**MATERIAL TO PROCESS**:

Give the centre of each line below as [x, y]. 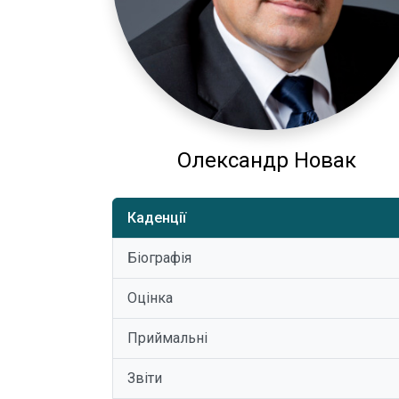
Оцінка [150, 297]
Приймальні [167, 338]
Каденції [157, 217]
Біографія [159, 257]
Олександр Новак [267, 160]
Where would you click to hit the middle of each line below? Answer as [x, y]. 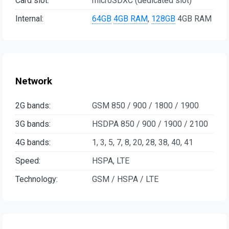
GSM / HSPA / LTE [125, 179]
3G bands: [33, 124]
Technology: [37, 179]
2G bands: [33, 105]
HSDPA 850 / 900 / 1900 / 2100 [150, 124]
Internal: [29, 19]
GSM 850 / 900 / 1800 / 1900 [145, 105]
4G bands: [33, 142]
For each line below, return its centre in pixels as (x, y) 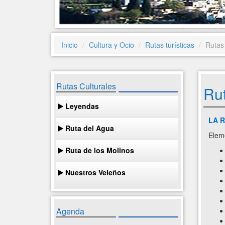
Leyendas (81, 106)
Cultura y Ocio (111, 45)
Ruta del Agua (89, 128)
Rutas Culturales (86, 86)
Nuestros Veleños (94, 172)
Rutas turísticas (170, 45)
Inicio (70, 45)
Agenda (70, 211)
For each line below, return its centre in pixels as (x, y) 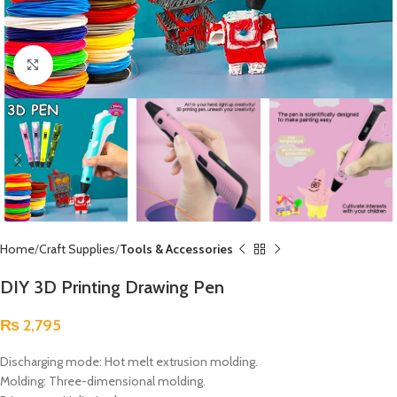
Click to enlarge (92, 65)
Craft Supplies (77, 249)
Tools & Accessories (176, 249)
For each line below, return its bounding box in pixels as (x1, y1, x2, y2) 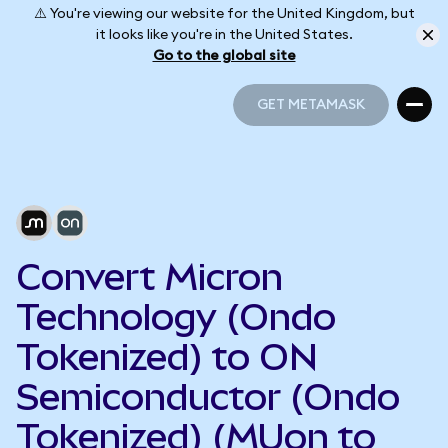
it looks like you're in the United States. (95, 27, 353, 42)
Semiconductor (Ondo (16, 376, 400, 418)
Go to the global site (152, 48, 296, 63)
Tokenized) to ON (16, 336, 318, 378)
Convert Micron (16, 256, 283, 298)
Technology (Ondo (16, 296, 336, 338)
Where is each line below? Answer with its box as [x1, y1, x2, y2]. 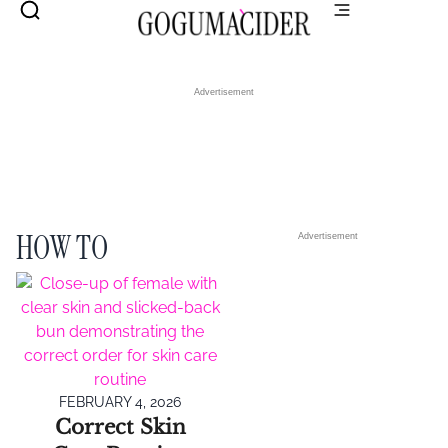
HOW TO [16, 227, 108, 269]
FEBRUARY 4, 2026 [59, 394, 181, 410]
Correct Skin [54, 415, 186, 439]
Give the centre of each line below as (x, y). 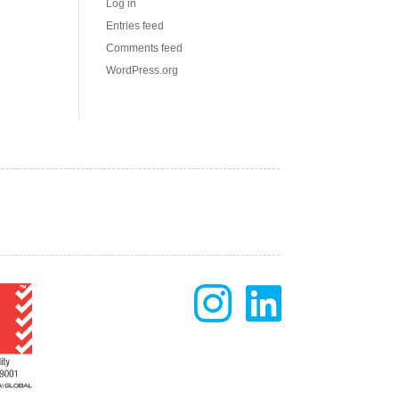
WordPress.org (142, 70)
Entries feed (135, 26)
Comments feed (145, 48)
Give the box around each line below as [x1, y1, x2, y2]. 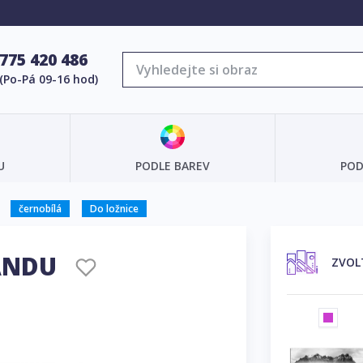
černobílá [19, 201, 62, 216]
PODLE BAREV [135, 158, 210, 173]
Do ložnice [90, 201, 139, 216]
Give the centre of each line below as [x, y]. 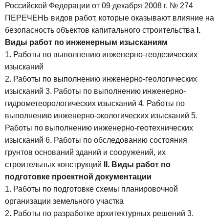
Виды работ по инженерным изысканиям [86, 43]
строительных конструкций [54, 165]
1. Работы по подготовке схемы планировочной [91, 189]
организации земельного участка [64, 201]
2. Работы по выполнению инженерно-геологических [101, 79]
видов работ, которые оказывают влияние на [132, 18]
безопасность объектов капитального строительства [101, 30]
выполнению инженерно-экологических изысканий [98, 116]
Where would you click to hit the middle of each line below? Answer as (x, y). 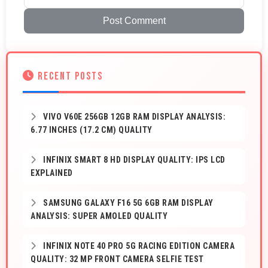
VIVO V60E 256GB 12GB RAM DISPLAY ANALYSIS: (133, 117)
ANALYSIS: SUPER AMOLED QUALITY (99, 216)
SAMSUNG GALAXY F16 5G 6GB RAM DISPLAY (127, 203)
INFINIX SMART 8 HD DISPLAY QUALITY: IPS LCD (133, 160)
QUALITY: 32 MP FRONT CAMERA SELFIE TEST (117, 259)
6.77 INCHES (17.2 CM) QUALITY (92, 130)
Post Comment (134, 21)
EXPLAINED (52, 173)
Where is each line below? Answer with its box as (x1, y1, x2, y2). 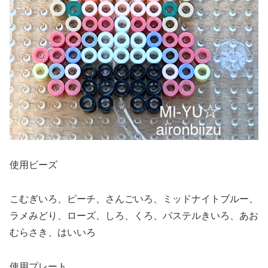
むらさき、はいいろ (10, 227, 96, 238)
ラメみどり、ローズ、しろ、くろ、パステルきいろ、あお (10, 211, 258, 221)
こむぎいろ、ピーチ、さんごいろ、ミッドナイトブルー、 (10, 194, 258, 205)
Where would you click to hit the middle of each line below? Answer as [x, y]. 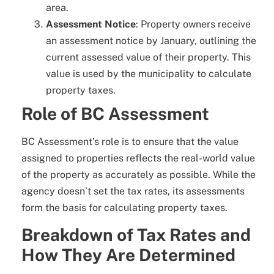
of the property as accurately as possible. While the [139, 174]
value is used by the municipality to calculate [149, 73]
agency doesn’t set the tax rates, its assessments [133, 191]
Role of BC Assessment [115, 113]
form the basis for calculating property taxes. [124, 207]
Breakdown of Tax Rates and [136, 234]
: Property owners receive [193, 24]
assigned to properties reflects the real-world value [138, 158]
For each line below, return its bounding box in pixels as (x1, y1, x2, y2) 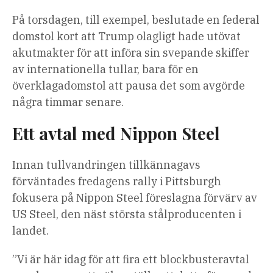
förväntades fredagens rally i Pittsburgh (12, 174, 221, 189)
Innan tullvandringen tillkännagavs (12, 158, 200, 172)
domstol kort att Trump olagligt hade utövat (12, 29, 241, 44)
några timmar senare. (12, 95, 124, 110)
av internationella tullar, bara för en (12, 62, 199, 77)
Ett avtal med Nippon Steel (12, 122, 220, 145)
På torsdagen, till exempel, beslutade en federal (12, 13, 260, 27)
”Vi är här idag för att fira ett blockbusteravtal (12, 252, 249, 267)
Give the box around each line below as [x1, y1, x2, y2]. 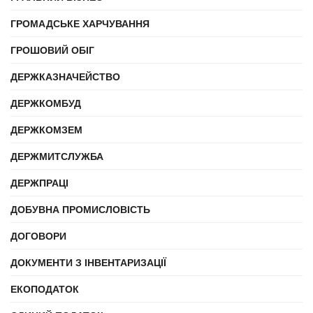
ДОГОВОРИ [10, 228, 66, 242]
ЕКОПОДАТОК [10, 282, 79, 296]
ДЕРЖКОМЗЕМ [10, 122, 82, 136]
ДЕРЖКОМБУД [10, 96, 81, 110]
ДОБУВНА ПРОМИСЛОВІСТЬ [10, 202, 150, 216]
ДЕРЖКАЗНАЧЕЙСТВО [10, 69, 120, 83]
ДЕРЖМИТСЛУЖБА [10, 149, 103, 163]
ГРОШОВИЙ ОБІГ [10, 43, 94, 57]
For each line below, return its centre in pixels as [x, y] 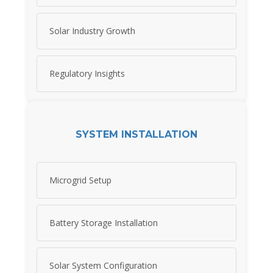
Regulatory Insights [87, 73]
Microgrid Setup [80, 180]
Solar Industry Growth [92, 30]
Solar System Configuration [103, 265]
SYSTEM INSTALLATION [136, 135]
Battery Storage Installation [104, 222]
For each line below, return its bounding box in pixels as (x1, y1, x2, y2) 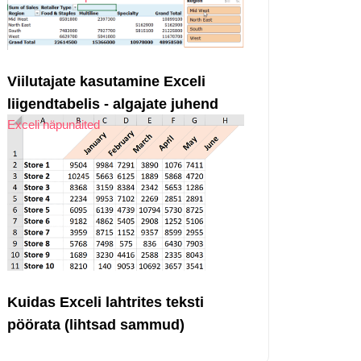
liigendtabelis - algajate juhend (7, 95, 218, 112)
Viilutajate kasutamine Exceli (7, 73, 205, 89)
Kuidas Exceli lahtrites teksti (7, 294, 204, 311)
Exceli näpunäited (7, 117, 100, 131)
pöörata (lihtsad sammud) (7, 317, 185, 334)
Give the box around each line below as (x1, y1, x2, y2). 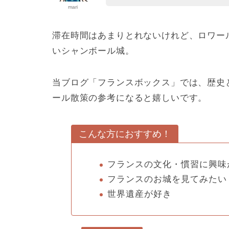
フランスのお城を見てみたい (107, 174, 227, 185)
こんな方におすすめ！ (79, 129, 171, 140)
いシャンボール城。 (52, 46, 134, 56)
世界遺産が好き (107, 189, 172, 199)
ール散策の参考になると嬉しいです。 (52, 93, 208, 103)
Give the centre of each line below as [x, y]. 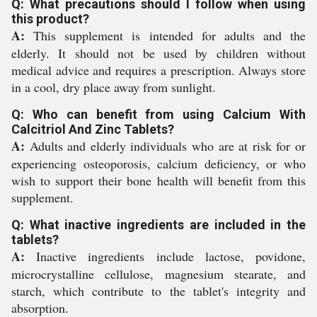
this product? [50, 19]
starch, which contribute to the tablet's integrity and [158, 291]
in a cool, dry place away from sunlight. [114, 87]
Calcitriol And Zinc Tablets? [93, 129]
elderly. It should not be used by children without [158, 53]
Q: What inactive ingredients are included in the [158, 225]
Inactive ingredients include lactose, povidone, [165, 256]
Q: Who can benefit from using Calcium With [158, 114]
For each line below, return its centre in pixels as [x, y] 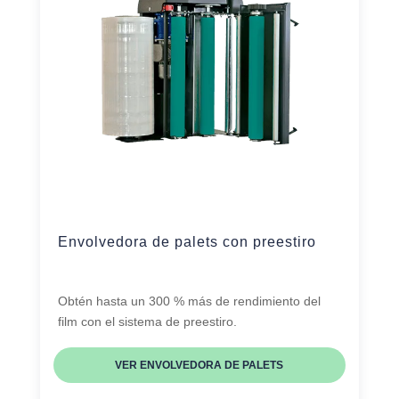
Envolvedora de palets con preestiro [187, 242]
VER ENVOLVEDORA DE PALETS [199, 366]
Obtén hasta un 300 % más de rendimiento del [189, 301]
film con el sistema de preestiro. [147, 322]
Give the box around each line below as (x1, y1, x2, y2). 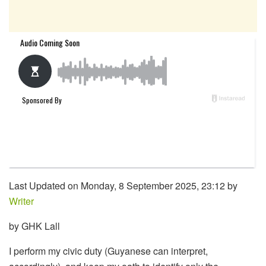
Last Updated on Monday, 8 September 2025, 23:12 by (9, 178, 237, 192)
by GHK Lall (9, 218, 60, 233)
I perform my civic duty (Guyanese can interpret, (9, 243, 208, 258)
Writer (9, 194, 34, 208)
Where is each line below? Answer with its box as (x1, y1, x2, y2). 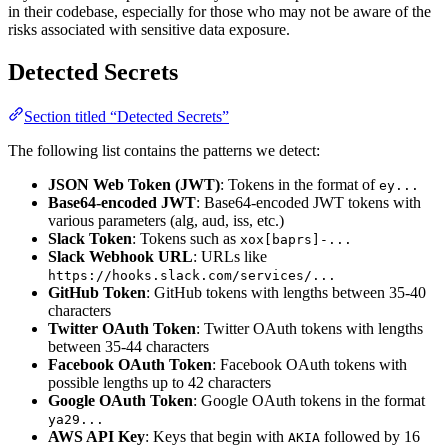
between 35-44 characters (48, 337, 209, 355)
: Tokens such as (132, 229, 240, 247)
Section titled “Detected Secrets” (24, 107, 229, 125)
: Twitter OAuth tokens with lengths (196, 319, 423, 337)
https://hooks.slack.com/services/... (48, 267, 336, 283)
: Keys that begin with (145, 427, 288, 445)
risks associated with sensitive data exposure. (8, 21, 290, 39)
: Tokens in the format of (220, 175, 379, 193)
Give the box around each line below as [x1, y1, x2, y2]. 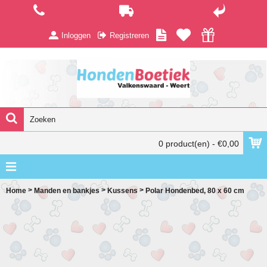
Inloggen [61, 30, 91, 40]
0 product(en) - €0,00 [159, 139, 239, 148]
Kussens [107, 186, 138, 195]
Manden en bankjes [34, 186, 100, 195]
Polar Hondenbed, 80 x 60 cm [145, 186, 244, 195]
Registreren [110, 30, 149, 40]
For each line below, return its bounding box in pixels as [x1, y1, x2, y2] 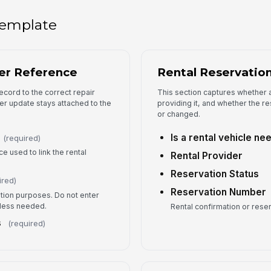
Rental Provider [171, 149, 243, 162]
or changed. [157, 109, 201, 119]
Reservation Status [171, 168, 260, 180]
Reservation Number [171, 186, 267, 198]
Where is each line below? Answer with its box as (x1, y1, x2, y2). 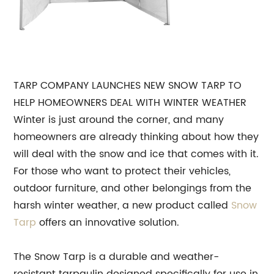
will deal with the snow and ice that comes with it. (13, 146, 259, 162)
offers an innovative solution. (36, 215, 180, 231)
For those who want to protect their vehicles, (13, 163, 231, 179)
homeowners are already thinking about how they (13, 129, 259, 145)
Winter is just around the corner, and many (13, 112, 224, 128)
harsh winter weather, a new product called (13, 198, 232, 213)
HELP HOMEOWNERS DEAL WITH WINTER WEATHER (13, 95, 247, 111)
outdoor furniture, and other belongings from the (13, 180, 252, 196)
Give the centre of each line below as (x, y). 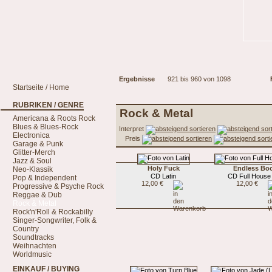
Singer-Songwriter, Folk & (55, 220)
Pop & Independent (45, 178)
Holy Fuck (163, 168)
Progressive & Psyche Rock (58, 186)
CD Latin (163, 176)
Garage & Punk (38, 144)
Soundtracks (33, 237)
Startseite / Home (41, 87)
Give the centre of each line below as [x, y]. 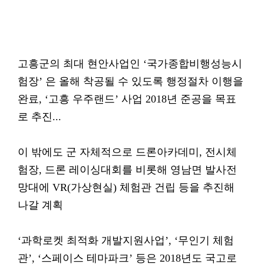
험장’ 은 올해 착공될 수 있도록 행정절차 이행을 [131, 81]
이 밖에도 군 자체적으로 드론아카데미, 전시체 [127, 152]
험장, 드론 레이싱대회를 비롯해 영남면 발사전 [127, 170]
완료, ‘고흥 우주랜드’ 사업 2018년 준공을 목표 [127, 99]
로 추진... [39, 117]
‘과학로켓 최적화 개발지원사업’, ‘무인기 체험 [126, 240]
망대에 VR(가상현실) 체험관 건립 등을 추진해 [126, 187]
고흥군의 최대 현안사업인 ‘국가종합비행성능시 [130, 64]
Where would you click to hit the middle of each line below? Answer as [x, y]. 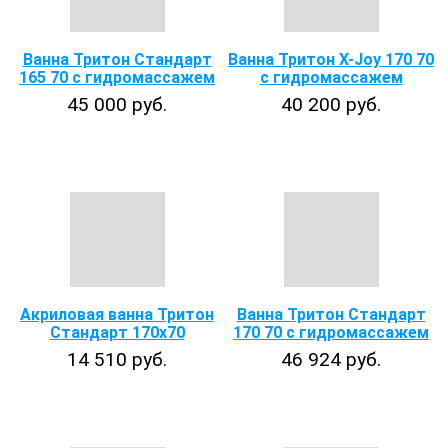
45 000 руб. [117, 104]
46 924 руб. [331, 359]
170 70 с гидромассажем [331, 332]
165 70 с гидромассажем [117, 77]
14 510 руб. [117, 359]
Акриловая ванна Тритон [117, 314]
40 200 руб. [331, 104]
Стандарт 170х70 [117, 332]
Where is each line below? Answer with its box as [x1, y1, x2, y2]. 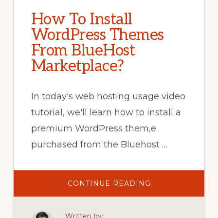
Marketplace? [31, 57, 124, 76]
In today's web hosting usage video [31, 91, 185, 102]
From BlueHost [31, 41, 135, 60]
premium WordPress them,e [31, 123, 156, 134]
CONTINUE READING [67, 179, 151, 188]
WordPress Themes [31, 26, 164, 45]
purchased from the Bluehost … [31, 139, 167, 150]
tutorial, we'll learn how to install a [31, 107, 181, 118]
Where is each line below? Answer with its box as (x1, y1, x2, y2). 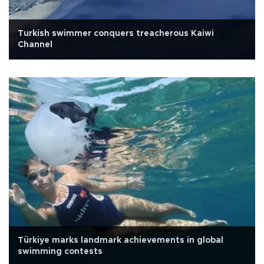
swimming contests (18, 247, 103, 256)
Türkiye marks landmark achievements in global (18, 236, 223, 245)
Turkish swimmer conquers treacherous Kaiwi (18, 29, 214, 38)
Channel (18, 40, 52, 49)
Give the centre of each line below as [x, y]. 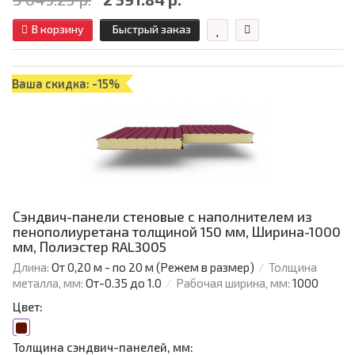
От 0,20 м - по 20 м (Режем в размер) [153, 267]
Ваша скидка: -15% [66, 84]
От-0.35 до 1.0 [124, 283]
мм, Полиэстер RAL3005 [90, 247]
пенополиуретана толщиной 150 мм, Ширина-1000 [177, 232]
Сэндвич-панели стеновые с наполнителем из [162, 217]
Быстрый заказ [152, 29]
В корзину [58, 29]
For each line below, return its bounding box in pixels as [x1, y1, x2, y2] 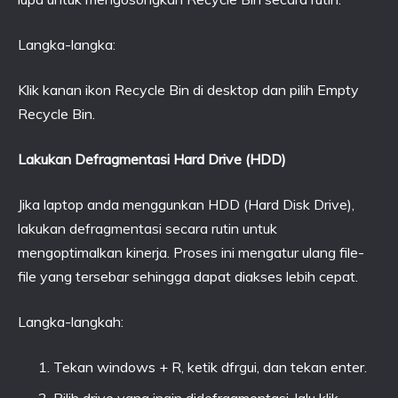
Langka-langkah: [18, 313, 123, 330]
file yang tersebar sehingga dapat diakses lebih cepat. [18, 267, 358, 285]
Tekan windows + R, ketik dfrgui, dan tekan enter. [53, 358, 367, 376]
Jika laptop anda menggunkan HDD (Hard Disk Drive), [18, 195, 354, 213]
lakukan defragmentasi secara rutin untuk [18, 219, 277, 237]
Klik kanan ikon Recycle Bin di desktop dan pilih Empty [18, 81, 359, 99]
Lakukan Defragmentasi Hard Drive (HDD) [18, 150, 286, 168]
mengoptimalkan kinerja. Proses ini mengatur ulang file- [18, 243, 364, 261]
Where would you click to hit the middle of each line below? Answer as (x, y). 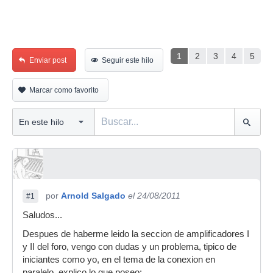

**WHAT YOU SHOULD DO**: Your answer is the exact run of lines above from the one with "SYSTEM INSTALLATION [136, 135]" through the one with "Q: Who can benefit", both ends included, minus any picture.

**PROBLEM SOLUTION**:
SYSTEM INSTALLATION [136, 135]
Battery Storage Installation [104, 222]
For each line below, return its bounding box in pixels as (x1, y1, x2, y2) 
liigendtabelis - algajate juhend (7, 95, 218, 112)
Viilutajate kasutamine Exceli (7, 73, 205, 89)
Kuidas Exceli lahtrites teksti (7, 294, 204, 311)
Exceli näpunäited (7, 117, 100, 131)
pöörata (lihtsad sammud) (7, 317, 185, 334)
Give the box around each line below as (x1, y1, x2, y2). 
フランスのお城を見てみたい (107, 174, 227, 185)
こんな方におすすめ！ (79, 129, 171, 140)
いシャンボール城。 (52, 46, 134, 56)
世界遺産が好き (107, 189, 172, 199)
ール散策の参考になると嬉しいです。 (52, 93, 208, 103)
Give the centre of each line below as [x, y]. 
this product? [50, 19]
starch, which contribute to the tablet's integrity and [158, 291]
in a cool, dry place away from sunlight. [114, 87]
Calcitriol And Zinc Tablets? [93, 129]
elderly. It should not be used by children without [158, 53]
Q: What inactive ingredients are included in the [158, 225]
Inactive ingredients include lactose, povidone, [165, 256]
Q: Who can benefit from using Calcium With [158, 114]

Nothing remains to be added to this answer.